La candidature d'Alassane Ouattara, le président sortant, est très contestée.
(Photos : Reuters)
Après une période de stabilisation, la violence a regagné les rues ivoiriennes. Dénonçant la candidature d’Alassane Ouattara, le président sortant à l’élection présidentielle du 25 octobre, l’opposition a appelé à des manifestations massives, qui se sont transformées en affrontements sanglants.
Tout a commencé le jeudi 10 septembre, au lendemain de la publication de la liste des candidats pour l’élection présidentielle en Côte d’Ivoire. Des troubles se sont poursuivis vendredi et samedi derniers dans les villes de Bonoua (sud) et Gagnoa (ouest). Des affrontements à coups de machette, d’armes blanches et de gourdins ont eu pour effet de faire au moins un mort et une dizaine de blessés. La population craint des représailles, fuit les lieux où se sont déroulés les affrontements et où plusieurs bâtiments ont été incendiés.
A Gagnoa (230 km d’Abidjan), la ville natale de l’ancien président, Laurent Gbagbo, les affrontements se sont déroulés entre manifestants majoritairement Bétés (ethnie principalement chrétienne en faveur de Gbagbo) et Dioulas (ethnie principalement musulmane dont est issu Ouattara). A Bonoua (60 km d’Abidjan), ville d’origine de Simone Gbagbo, l’épouse de l’ex-président qui purge une peine de 20 ans de prison, des heurts ont également eu lieu entre des jeunes Abourés (ethnie locale) et Dioulas. « C’est chaud ici ... Des (gaz) lacrymogènes ont pénétré dans la mosquée », a déploré l’imam de la ville, Issouf Ably. « Nous appelons au calme, il ne faut pas réveiller les vieux démons de la division ».
Par ailleurs, et avant même l’annonce officielle de la liste, les opposants les plus virulents au président Ouattara avaient déjà contesté sa candidature. Ils brandissent l’article 35 de la loi fondamentale, qui stipule qu’un candidat à la présidentielle « doit être ivoirien d’origine, né de père et de mère eux-mêmes ivoiriens d’origine ». Les « frondeurs » du FPI (Front Populaire Ivoirien) qui ont décidé de boycotter le scrutin, estiment que « M. Ouattara n’est pas éligible au regard de la Constitution ».
Nationalité mise en doute
La jeunesse de la Coalition Nationale pour le Changement (CNC), un groupement de personnalités politiques opposées au chef de l’Etat qui abrite également les frondeurs du FPI et qui avait aussi appelé à des marches sur toute l’étendue du territoire, voit que les conditions d’une élection apaisée ne sont pas réunies. « Nous marchons pour éviter une nouvelle crise postélectorale », a expliqué à l’AFP Samba David, un des leaders de la CNC.

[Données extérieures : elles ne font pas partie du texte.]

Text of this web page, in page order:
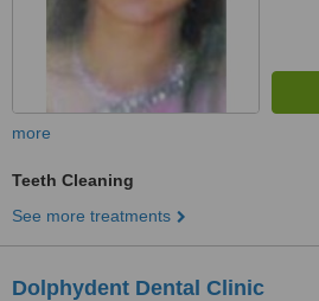
more
Teeth Cleaning
See more treatments
Dolphydent Dental Clinic
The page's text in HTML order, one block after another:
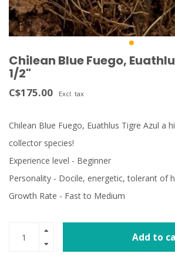
Chilean Blue Fuego,
1/2"
C$175.00 Excl. tax
Chilean Blue Fuego, Euathlus Tigre Azul a
collector species!
Experience level - Beginner
Personality - Docile, energetic, tolerant of
Growth Rate - Fast to Medium
Add to
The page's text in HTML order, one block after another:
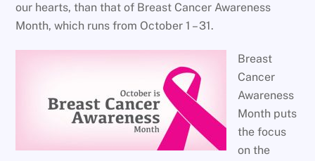
our hearts, than that of Breast Cancer Awareness
Month, which runs from October 1 – 31.
Breast
Cancer
Awareness
Month puts
the focus
on the
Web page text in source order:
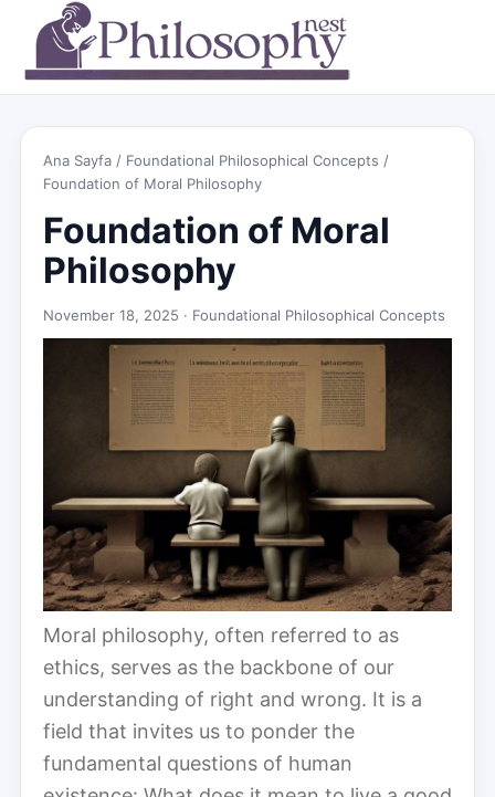
Ana Sayfa / Foundational Philosophical Concepts /
Foundation of Moral Philosophy
Foundation of Moral
Philosophy
November 18, 2025 · Foundational Philosophical Concepts
Moral philosophy, often referred to as
ethics, serves as the backbone of our
understanding of right and wrong. It is a
field that invites us to ponder the
fundamental questions of human
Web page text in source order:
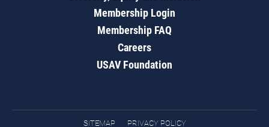
Membership Login
Membership FAQ
Careers
USAV Foundation
SITEMAP PRIVACY POLICY
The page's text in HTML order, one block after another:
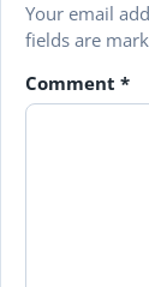
Your email
fields are
Comment *
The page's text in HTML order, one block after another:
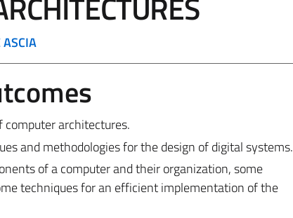
architectures.
and methodologies for the design of digital systems.
of a computer and their organization, some
techniques for an efficient implementation of the
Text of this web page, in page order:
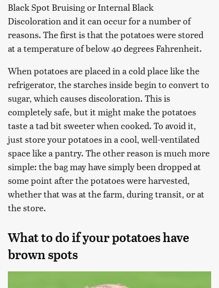
Black Spot Bruising or Internal Black
Discoloration and it can occur for a number of
reasons. The first is that the potatoes were stored
at a temperature of below 40 degrees Fahrenheit.
When potatoes are placed in a cold place like the
refrigerator, the starches inside begin to convert to
sugar, which causes discoloration. This is
completely safe, but it might make the potatoes
taste a tad bit sweeter when cooked. To avoid it,
just store your potatoes in a cool, well-ventilated
space like a pantry. The other reason is much more
simple: the bag may have simply been dropped at
some point after the potatoes were harvested,
whether that was at the farm, during transit, or at
the store.
What to do if your potatoes have
brown spots
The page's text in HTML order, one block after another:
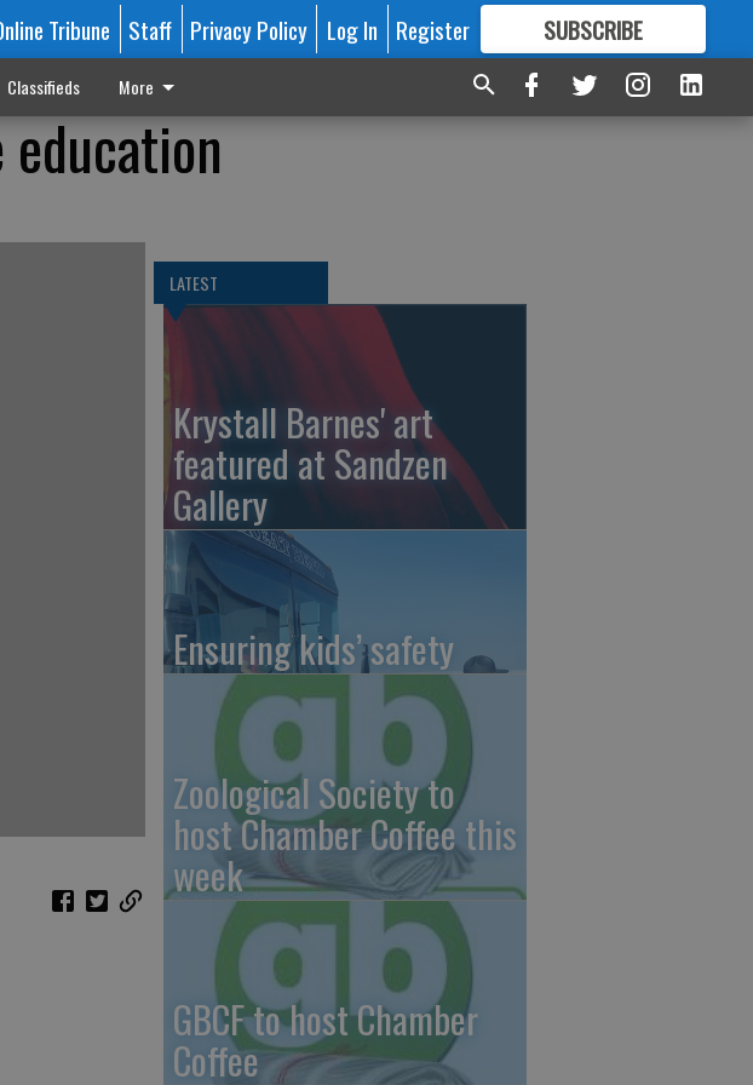
Tribune Staff Privacy Policy Log In Register SUBSCRIBE
FORMORE GREAT CONTENT
Classifieds More
LATEST
Krystall Barnes' art
featured at Sandzen
Gallery
Ensuring kids’ safety
Zoological Society to
host Chamber Coffee this
week
GBCF to host Chamber
Coffee
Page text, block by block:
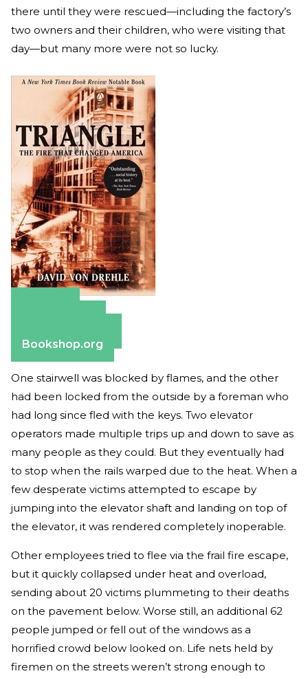
there until they were rescued—including the factory’s
two owners and their children, who were visiting that
day—but many more were not so lucky.
Bookshop.org
One stairwell was blocked by flames, and the other
had been locked from the outside by a foreman who
had long since fled with the keys. Two elevator
operators made multiple trips up and down to save as
many people as they could. But they eventually had
to stop when the rails warped due to the heat. When a
few desperate victims attempted to escape by
jumping into the elevator shaft and landing on top of
the elevator, it was rendered completely inoperable.
Other employees tried to flee via the frail fire escape,
but it quickly collapsed under heat and overload,
sending about 20 victims plummeting to their deaths
on the pavement below. Worse still, an additional 62
people jumped or fell out of the windows as a
horrified crowd below looked on. Life nets held by
firemen on the streets weren’t strong enough to
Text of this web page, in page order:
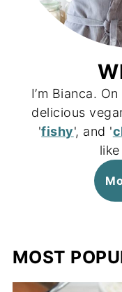
I’m Bianca.
delicious
'fishy', and '
MOST

En 2010, lors de l’élection de M. Ouattara, dont la nationalité a souvent été mise en doute par le passé, le Conseil constitutionnel n’avait pas eu à se prononcer. Laurent Gbagbo avait usé de l’article 48 de la Constitution, dans un contexte de crise politico-militaire, pour permettre à tous les candidats de se présenter. Grand absent de la prochaine présidentielle, Gbagbo attend dans une cellule de la Cour Pénale Internationale (CPI) l’ouverture de son procès le 10 novembre pour crimes contre l’humanité en raison de son rôle présumé dans la crise de fin 2010-début 2011.

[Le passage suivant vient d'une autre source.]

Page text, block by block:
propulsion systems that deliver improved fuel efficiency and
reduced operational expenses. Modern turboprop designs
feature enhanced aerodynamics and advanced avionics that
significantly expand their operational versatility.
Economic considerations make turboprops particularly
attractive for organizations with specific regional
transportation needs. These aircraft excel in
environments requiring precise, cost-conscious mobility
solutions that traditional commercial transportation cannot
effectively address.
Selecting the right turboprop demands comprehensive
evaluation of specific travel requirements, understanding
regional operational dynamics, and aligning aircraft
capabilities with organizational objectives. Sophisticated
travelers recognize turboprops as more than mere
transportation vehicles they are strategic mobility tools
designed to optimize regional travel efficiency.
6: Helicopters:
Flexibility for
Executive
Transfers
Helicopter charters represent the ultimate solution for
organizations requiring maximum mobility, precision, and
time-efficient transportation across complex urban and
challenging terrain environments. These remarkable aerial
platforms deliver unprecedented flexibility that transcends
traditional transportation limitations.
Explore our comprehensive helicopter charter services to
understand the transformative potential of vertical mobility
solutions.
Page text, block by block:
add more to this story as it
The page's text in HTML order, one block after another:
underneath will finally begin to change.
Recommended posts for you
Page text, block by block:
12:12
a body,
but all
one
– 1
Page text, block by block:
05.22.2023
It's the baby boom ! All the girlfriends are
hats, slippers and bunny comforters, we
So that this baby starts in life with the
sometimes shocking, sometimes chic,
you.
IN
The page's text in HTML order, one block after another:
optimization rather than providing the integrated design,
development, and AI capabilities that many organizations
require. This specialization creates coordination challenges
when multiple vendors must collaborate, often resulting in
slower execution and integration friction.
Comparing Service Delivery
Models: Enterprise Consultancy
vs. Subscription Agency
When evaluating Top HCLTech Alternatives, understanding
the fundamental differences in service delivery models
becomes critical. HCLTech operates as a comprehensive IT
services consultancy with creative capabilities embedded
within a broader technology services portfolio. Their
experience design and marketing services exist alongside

Outre Ouattara, 9 candidats seront au premier tour du scrutin du 25 octobre, selon la liste définitive du Conseil constitutionnel ivoirien. Trois candidats sont les principaux adversaires de Ouattara : l’ancien premier ministre (2005-2007), Charles Konan Banny, Pascal Affi N’Guessan, candidat du FPI de l’ex-président Gbagbo, et l’ancien président de l’Assemblée nationale, Mamadou Koulibaly. Ces derniers voudront pousser Alassane Ouattara à un second tour pour ensuite tenter de fédérer derrière eux.
Pourtant, et selon un bon nombre d’observateurs, le président sortant remportera une victoire dès le premier tour, ceci face à une opposition morcelée. Ouattara, 73 ans, qui peut se targuer d’un bon bilan économique, est le favori de ce scrutin crucial, pour la stabilisation de la Côte d’Ivoire. Une stabilisation établie après la crise postélectorale qui a suivi sa victoire en 2010, sur son prédécesseur Laurent Gbagbo. Plus de 3 000 Ivoiriens étaient morts en cinq mois de violence, causée par le refus de Gbagbo de reconnaître la victoire d’Alassane Ouattara, épilogue d’une décennie de crise politico-militaire en Côte d’Ivoire. En outre, l’annonce de la liste électorale devrait, de facto, donner le coup d’envoi de la campagne, même si celle-ci n’est censée commencer que le 9 octobre.